Anti-carbamylated protein antibodies, a recently identified autoantibody system against carbamylated proteins, can be detected years before symptoms develop in rheumatoid arthritis, according to a retrospective study.
The finding suggests "another source of antibodies which can potentially contribute to RA pathogenesis. ... The moment of first appearance of anti-CarP [anti-carbamylated protein] antibodies is comparable with ACPA [anti-citrullinated protein antibodies] and earlier than IgM-RF [IgM-rheumatoid factor]," both now included in American College of Rheumatology/European League Against Rheumatism RA criteria, said senior author Dr. Leendert A. Trouw and lead author Jing Shi, Ph.D., of the department of rheumatology at Leiden (the Netherlands) University Medical Center and their colleagues.

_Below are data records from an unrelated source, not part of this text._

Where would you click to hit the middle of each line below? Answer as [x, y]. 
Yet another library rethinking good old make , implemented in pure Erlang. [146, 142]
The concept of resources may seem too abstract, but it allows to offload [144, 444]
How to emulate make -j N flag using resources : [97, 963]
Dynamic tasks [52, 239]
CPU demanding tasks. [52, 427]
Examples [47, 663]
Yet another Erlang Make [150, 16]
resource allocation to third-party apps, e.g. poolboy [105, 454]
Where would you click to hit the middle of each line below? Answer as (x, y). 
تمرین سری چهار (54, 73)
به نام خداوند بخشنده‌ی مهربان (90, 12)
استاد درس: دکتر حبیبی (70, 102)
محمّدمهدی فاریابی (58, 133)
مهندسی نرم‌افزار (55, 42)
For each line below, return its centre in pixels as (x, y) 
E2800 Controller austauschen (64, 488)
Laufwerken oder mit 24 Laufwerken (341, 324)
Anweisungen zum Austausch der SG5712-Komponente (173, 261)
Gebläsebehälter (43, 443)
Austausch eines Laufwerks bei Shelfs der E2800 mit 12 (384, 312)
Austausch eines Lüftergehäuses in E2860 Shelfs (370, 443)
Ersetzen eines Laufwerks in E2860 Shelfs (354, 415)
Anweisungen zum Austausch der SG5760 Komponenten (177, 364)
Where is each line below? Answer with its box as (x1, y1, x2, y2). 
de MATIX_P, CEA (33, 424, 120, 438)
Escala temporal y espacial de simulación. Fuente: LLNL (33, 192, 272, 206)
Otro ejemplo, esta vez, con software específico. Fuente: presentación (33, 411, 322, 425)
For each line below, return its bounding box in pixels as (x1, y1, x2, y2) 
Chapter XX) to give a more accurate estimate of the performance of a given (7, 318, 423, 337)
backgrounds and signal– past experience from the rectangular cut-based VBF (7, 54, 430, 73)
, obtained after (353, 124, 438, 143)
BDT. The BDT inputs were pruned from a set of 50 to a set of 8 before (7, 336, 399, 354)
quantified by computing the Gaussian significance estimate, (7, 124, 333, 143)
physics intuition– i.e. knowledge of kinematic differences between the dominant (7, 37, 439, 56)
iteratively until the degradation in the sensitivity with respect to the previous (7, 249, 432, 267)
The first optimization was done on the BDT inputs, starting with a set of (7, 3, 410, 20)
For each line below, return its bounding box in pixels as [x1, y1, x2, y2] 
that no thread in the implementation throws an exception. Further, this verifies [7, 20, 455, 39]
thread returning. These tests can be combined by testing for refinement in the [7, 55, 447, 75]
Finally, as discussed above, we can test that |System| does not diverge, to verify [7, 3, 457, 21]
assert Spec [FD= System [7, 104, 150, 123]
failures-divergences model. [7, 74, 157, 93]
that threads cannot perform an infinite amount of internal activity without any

Identifying people who could benefit most from early RA intervention "is a challenge, but the presence of autoantibodies could be a useful marker," the investigators said (Ann. Rheum. Dis. 2013 Dec. 13 [doi:10.1136/annrheumdis-2013-204154]).
Anti-CarP antibodies presented in both ACPA-positive and ACPA-negative patients; they "appear by and large [to be] two different autoantibody systems," the investigators said.
The authors tested years of blood samples from 79 donors in the Sanquin Blood Bank – the Dutch national blood bank – who were eventually diagnosed with RA, for the presence of anti-carbamylated-fetal calf serum (anti-Ca-FCS), anti-carbamylated-fibrinogen (anti-Ca-Fib), anticyclic citrullinated-peptide 2 (anti-CCP2) antibodies, and IgM-RF, all by enzyme-linked immunosorbent assay. Levels were considered elevated if they were two standard deviations above the mean of 141 age and sex-matched controls who did not develop RA. The subjects were white, with a median of five sequential sera obtained from blood samples 1-6 years apart. The future-RA group included 48 women; the mean age at diagnosis was 51 years.
Six years before diagnosis, more than half of the future-RA patients harbored one autoantibody, and at least 30% had all three autoantibody families within 4 years of diagnosis. Median levels of autoantibodies started to increase around 5-7 years before the diagnosis.
"IgM-RF, anti-Ca-FCS, anti-Ca-Fib and anti-CCP2 antibodies were [first] detectable [at] 10, 14, 14, and 14 years before diagnosis, respectively. These are the time points when the first samples of these donors were collected. The median of time points when anti-CCP2, anti-Ca-FCS, anti-Ca-Fib antibodies and IgM-RF were detectable were 6, 5, 7, and 2 years before the diagnosis," the investigators found.
Anti-Ca-FCS antibodies were present in 27% and anti-Ca-Fib antibodies in 38% of patients at their last blood draw, which came at a mean of 1.4 years before diagnosis.
Although "anti-CCP antibodies or IgM-RF can be found in both patients and their healthy first-degree relatives, the combination of both anti-CCP and RF is predominantly found in the RA patients. This supports the notion that ACPA and anti-CarP antibodies may initiate the primary target recognition but that amplification of IgM-RF is important for progression towards clinical RA, for example, by enhancing complement activation," they wrote.
The study was funded by the Dutch Arthritis Foundation, the Netherlands Organisation for Scientific Research, Masterswitch project FP7, the Innovative Medicines Initiative Joint Undertaking funded project BeTheCure (through a Pfizer contract), and the Netherlands Proteomics Center and the Center for Medical Systems Biology (as part of the Netherlands Genomics Initiative). Dr. Trouw is supported by a Janssen Biologics fellowship.